Intervention: Ofatumumab
Ofatumumab plus bendamustine
In this single arm, Phase II study, each patient who is willing to participate and is found eligible according to the inclusion and exclusion criteria will enter the treatment phase. Eligible subjects will be allocated to receive the following study treatments depending upon their previous CLL treatment status: Subjects with Untreated CLL: Up to 6 monthly intravenous infusions of Ofatumumab (Cycle 1: 300 mg Day 1 and 1000 mg Day 8; subsequent Cycles: 1000 mg at Day 1 every 28 days) in combination with up to 6 Cycles of intravenous infusions of bendamustine (90 mg/m2, Days 1 and 2; every 28 Days). Subjects with Relapsed CLL: Up to 6 monthly intravenous infusions of Ofatumumab (Cycle 1: 300 mg Day 1 and 1000 mg Day 8; subsequent Cycles: 1000 mg at Day 1 every 28 days) in combination with up to 6 Cycles of intravenous infusions of bendamustine (70 mg/m2, Days 1 and 2; every 28 Days).
Intervention: Bendamustine
Outcomes
Primary Outcomes
Number of Participants With Overall Response (OR), as Assessed by the Investigator
Time Frame: From the start of study treatment until 3 months after the last dose of study treatment
OR is defined as the number of participants achieving an objective response (complete response \[CR\], CR with incomplete bone marrow recovery \[CRi\], partial response \[PR\], and nodular PR \[nPR\]), after 3 cycles, after 6 cycles, and after the last dose of ofatumumab and bendamustine treatment. CR (all the criteria at least 2 months after last treatment): no lymphadenopathy (Ly)/ hepatomegaly/ splenomegaly/ constitutional symptoms; neutrophils \>1500 per microliter (µL), platelets (PL) \>100,000/µL, hemoglobin (Hb) \>11 grams/deciliter (g/dL), lymphocytes (LC) \<4000/µL, bone marrow (BM) sample must be normocellular for age, \<30% LC, no lymphoid nodule. CRi: CR criteria, persistent anemia/thrombocytopenia/neutropenia unrelated to CLL but related to drug toxicity. PR: \>=50% decrease in LC, Ly, size of liver and spleen and at least one of the following results: PL \>100,000/µL or 50% improvement over Baseline (BL), Hb \>11 g/dL or 50% improvement over BL, LC \<4000/µL. nPR: persistent nodules BM.
Secondary Outcomes
- Investigator-assessed Kaplan-meier Estimates of Duration of Response(From time of initial response (CR, CRi, nPR, or PR) to disease progression or death, whichever came first (up to 3 years after the last doseof study treatment))

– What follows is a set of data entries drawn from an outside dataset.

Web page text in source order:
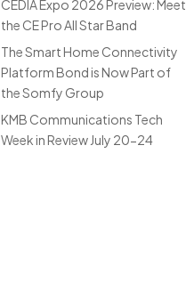
CEDIA Expo 2026 Preview: Meet
the CE Pro All Star Band
The Smart Home Connectivity
Platform Bond is Now Part of
the Somfy Group
KMB Communications Tech
Week in Review July 20-24
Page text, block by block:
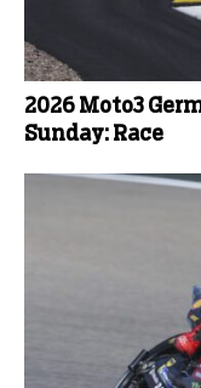
2026 Moto3
Sunday: Race
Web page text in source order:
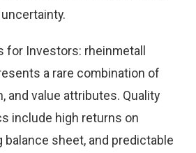
for Investors: rheinmetall
a rare combination of
and value attributes. Quality
include high returns on
balance sheet, and predictable
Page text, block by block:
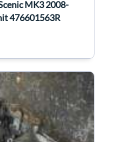
MK3 2008-
476601563R
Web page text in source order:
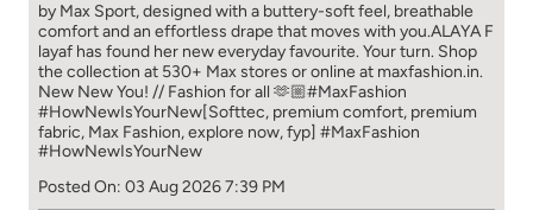
by Max Sport, designed with a buttery-soft feel, breathable
comfort and an effortless drape that moves with you.​​ ALAYA F
layaf has found her new everyday favourite. Your turn. ​​ Shop
the collection at 530+ Max stores or online at maxfashion.in.​​
New New You! // Fashion for all 🫶🏼​​ #MaxFashion
#HowNewIsYourNew​ [Softtec, premium comfort, premium
fabric, Max Fashion, explore now, fyp] #MaxFashion
#HowNewIsYourNew
Posted On: 03 Aug 2026 7:39 PM
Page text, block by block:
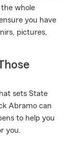
whole
you have
pictures,
sets State
Abramo can
to help you
you.
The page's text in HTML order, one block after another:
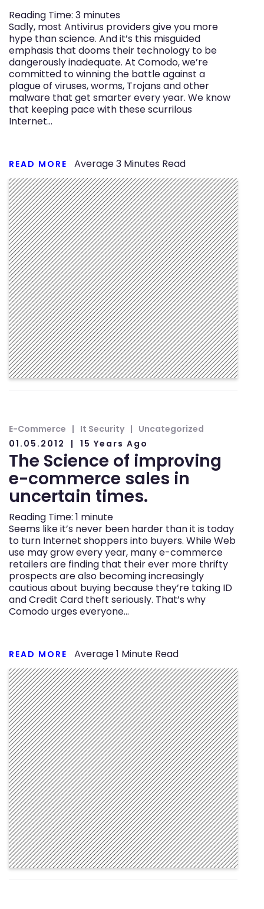
Reading Time: 3 minutes
Sadly, most Antivirus providers give you more
hype than science. And it’s this misguided
emphasis that dooms their technology to be
dangerously inadequate. At Comodo, we’re
committed to winning the battle against a
plague of viruses, worms, Trojans and other
malware that get smarter every year. We know
that keeping pace with these scurrilous
Internet…
READ MORE Average3 Minutes Read
E-Commerce It Security
Uncategorized
01.05.2012
15 Years Ago
The Science of improving
e-commerce sales in
uncertain times.
Reading Time: 1 minute
Seems like it’s never been harder than it is today
to turn Internet shoppers into buyers. While Web
use may grow every year, many e-commerce
retailers are finding that their ever more thrifty
prospects are also becoming increasingly
cautious about buying because they’re taking ID
and Credit Card theft seriously. That’s why
Comodo urges everyone…
READ MORE Average1 Minute Read
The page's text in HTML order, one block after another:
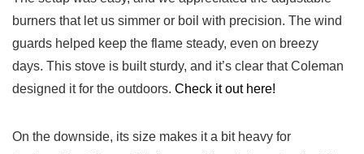
burners that let us simmer or boil with precision. The wind
guards helped keep the flame steady, even on breezy
days. This stove is built sturdy, and it’s clear that Coleman
designed it for the outdoors. Check it out here!
On the downside, its size makes it a bit heavy for
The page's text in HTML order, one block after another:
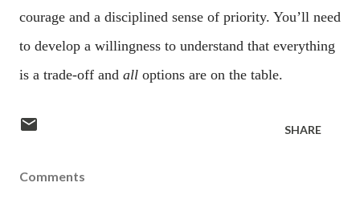
courage and a disciplined sense of priority. You’ll need
to develop a willingness to understand that everything
is a trade-off and all options are on the table.
SHARE
Comments
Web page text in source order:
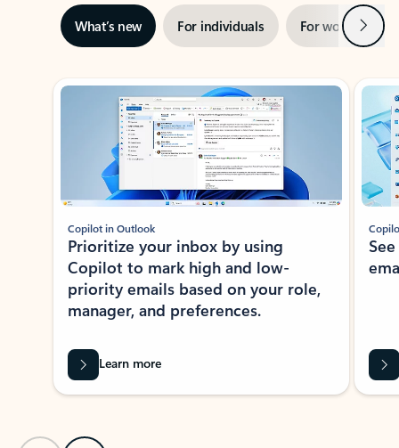
What’s new For individuals For work Next
Showing slide 1 of 3
Copilot in Outlook
Prioritize your inbox by using
Copilot to mark high and low-
priority emails based on your role,
manager, and preferences.
Learn more

- Investigator-Assessed Kaplan-Meier Estimates of Time to Progression(From the start of study treatment to disease progression (up to 3 years after the last dose of study treatment))
- Number of Participants With Overall Response (OR) With Computed Tomography (CT) Scan (CT Scan) Assessment, as Assessed by the Investigator(From the start of study treatment until 3 months after the last dose of study treatment)
- Number of Participants Who Received no Transfusion or at Least One Transfusion During the Study(From start of treatment until earliest date of disease progression or death (up to 3 years after the last dose of study treatment))
- Investigator-assessed Kaplan-meier Estimates of Time to Response(From the start of study treatment to the first response (CR, CRi, nPR, or PR) (up to 3 Month Follow-up (F/U) visit))
- Number of Participants With Complete Response (CR) With and Without a CT Scan Assessment After the Last Dose of Study Treatment, as Assessed by the Investigator(From the start of study treatment until 3 months after the last dose of study treatment)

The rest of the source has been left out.